INSTRUCTIONS TO FOLLOW: Transcribe the entries below exactly from their first line through the line containing "the storing of", and let no picture into the copy.

* * *

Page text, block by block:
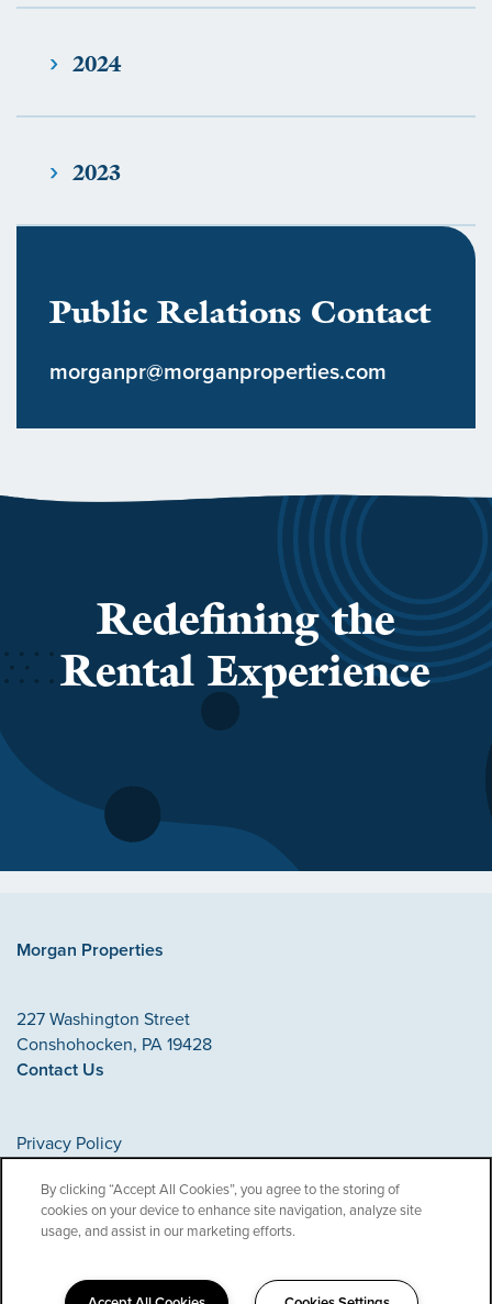
2024
2023
Public Relations Contact
morganpr@morganproperties.com
Redefining the
Rental Experience
Morgan Properties
227 Washington Street
Conshohocken, PA19428
Contact Us
Privacy Policy
Copyright ©2026Morgan Properties
By clicking “Accept All Cookies”, you agree to the storing of
cookies on your device to enhance site navigation, analyze site
usage, and assist in our marketing efforts.
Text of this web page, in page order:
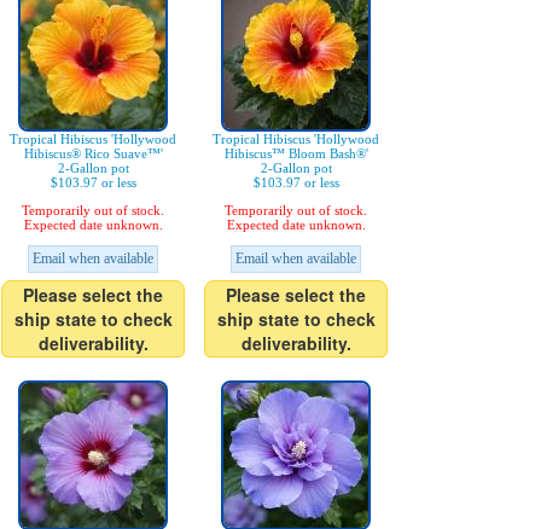
Tropical Hibiscus 'Hollywood
Hibiscus® Rico Suave™'
2-Gallon pot
$103.97 or less
Temporarily out of stock.
Expected date unknown.
Email when available
Please select the
ship state to check
deliverability.
Tropical Hibiscus 'Hollywood
Hibiscus™ Bloom Bash®'
2-Gallon pot
$103.97 or less
Temporarily out of stock.
Expected date unknown.
Email when available
Please select the
ship state to check
deliverability.
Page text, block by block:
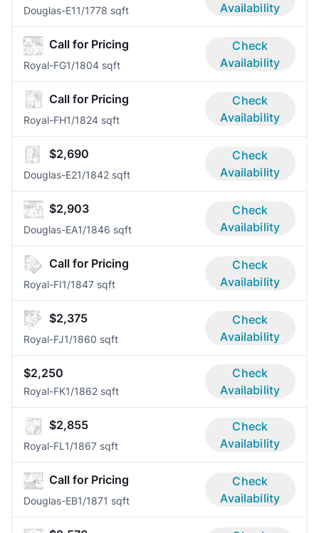
Douglas-E11/1778 sqft
Availability
Call for Pricing
Royal-FG1/1804 sqft
Check
Availability
Call for Pricing
Royal-FH1/1824 sqft
Check
Availability
$2,690
Douglas-E21/1842 sqft
Check
Availability
$2,903
Douglas-EA1/1846 sqft
Check
Availability
Call for Pricing
Royal-FI1/1847 sqft
Check
Availability
$2,375
Royal-FJ1/1860 sqft
Check
Availability
$2,250
Royal-FK1/1862 sqft
Check
Availability
$2,855
Royal-FL 1/1867 sqft
Check
Availability
Call for Pricing
Douglas-EB1/1871 sqft
Check
Availability
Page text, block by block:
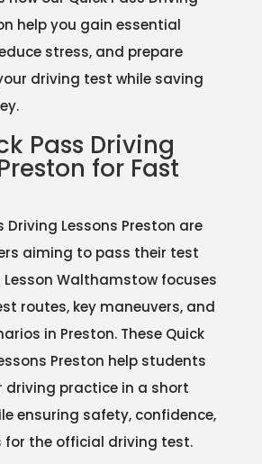
help you gain essential
stress, and prepare
driving test while saving
Pass Driving
for Fast
Driving Lessons Preston are
aiming to pass their test
Lesson Walthamstow focuses
routes, key maneuvers, and
in Preston. These Quick
Preston help students
driving practice in a short
ensuring safety, confidence,
for the official driving test.
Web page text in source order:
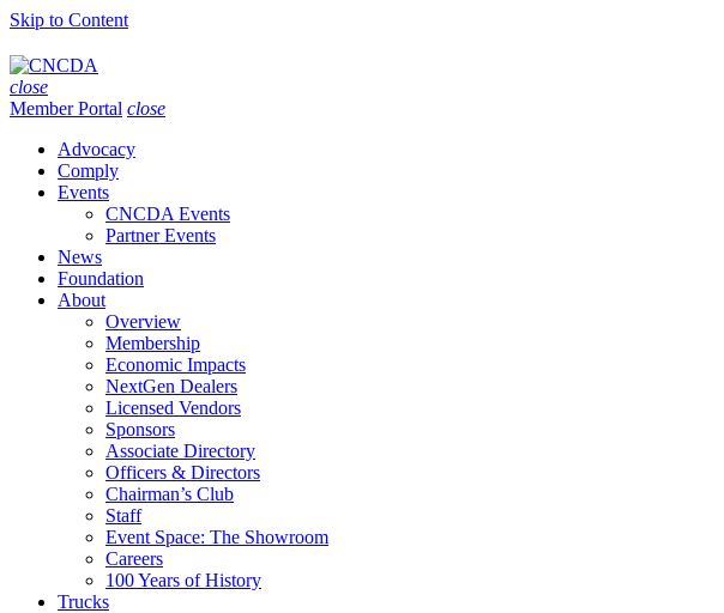
Skip to Content
close
Member Portal close
Advocacy
Comply
Events
CNCDA Events
Partner Events
News
Foundation
About
Overview
Membership
Economic Impacts
NextGen Dealers
Licensed Vendors
Sponsors
Associate Directory
Officers & Directors
Chairman’s Club
Staff
Event Space: The Showroom
Careers
100 Years of History
Trucks
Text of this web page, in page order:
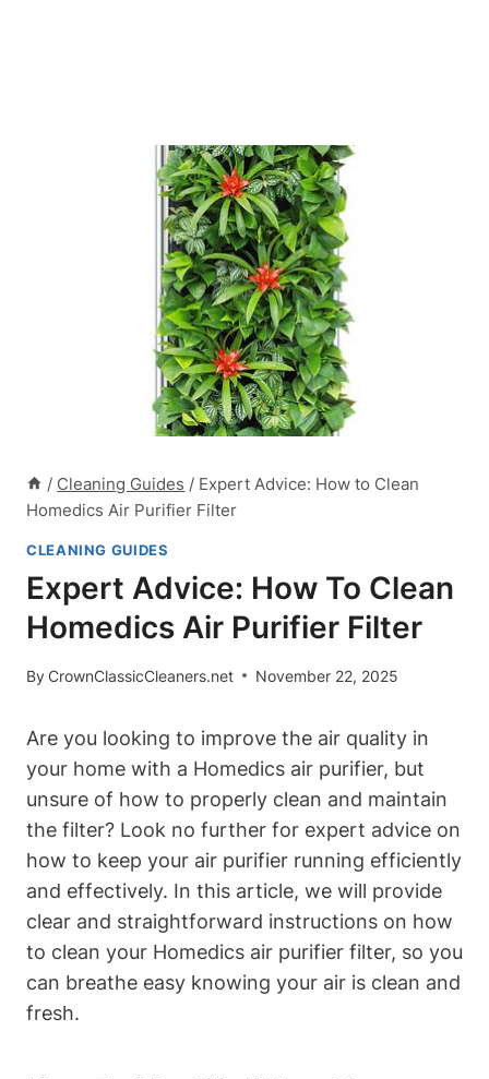
/ Cleaning Guides / Expert Advice: How to Clean
Homedics Air Purifier Filter
CLEANING GUIDES
Expert Advice: How To Clean
Homedics Air Purifier Filter
ByCrownClassicCleaners.net November 22, 2025
Are you looking to improve the air quality in
your home with a Homedics air purifier, but
unsure of how to properly clean and maintain
the filter? Look no further for expert advice on
how to keep your air purifier running efficiently
and effectively. In this article, we will provide
clear and straightforward instructions on how
to clean your Homedics air purifier filter, so you
can breathe easy knowing your air is clean and
fresh.
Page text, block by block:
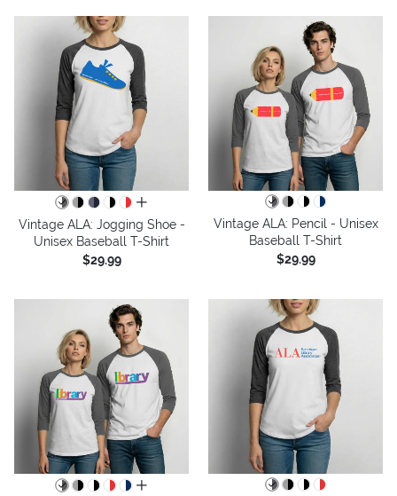
all colors
Vintage ALA: Jogging Shoe -
Unisex Baseball T-Shirt
$29.99
Vintage ALA: Pencil - Unisex
Baseball T-Shirt
$29.99
all colors

* * *

ANSWER AREA:
Page text, block by block:
2024
2023
Public Relations Contact
morganpr@morganproperties.com
Redefining the
Rental Experience
Morgan Properties
227 Washington Street
Conshohocken, PA19428
Contact Us
Privacy Policy
Copyright ©2026Morgan Properties
By clicking “Accept All Cookies”, you agree to the storing of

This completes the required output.